*** Begin section ***

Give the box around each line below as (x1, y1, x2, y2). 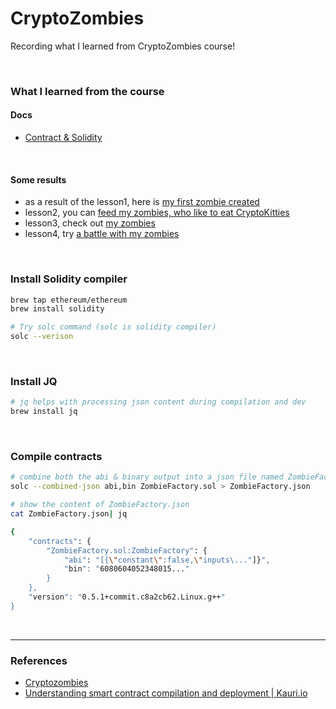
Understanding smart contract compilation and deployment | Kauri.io (24, 687, 308, 699)
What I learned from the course (10, 84, 165, 98)
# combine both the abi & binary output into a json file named (10, 472, 284, 482)
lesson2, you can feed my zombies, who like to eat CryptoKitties (24, 207, 290, 219)
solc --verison (10, 332, 74, 342)
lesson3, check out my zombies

*** End section ***

• **Aim of the exercise**:
Your answer should be one number, the count of lines in the records that contain the word "zombies".

• **Problem solution**:
2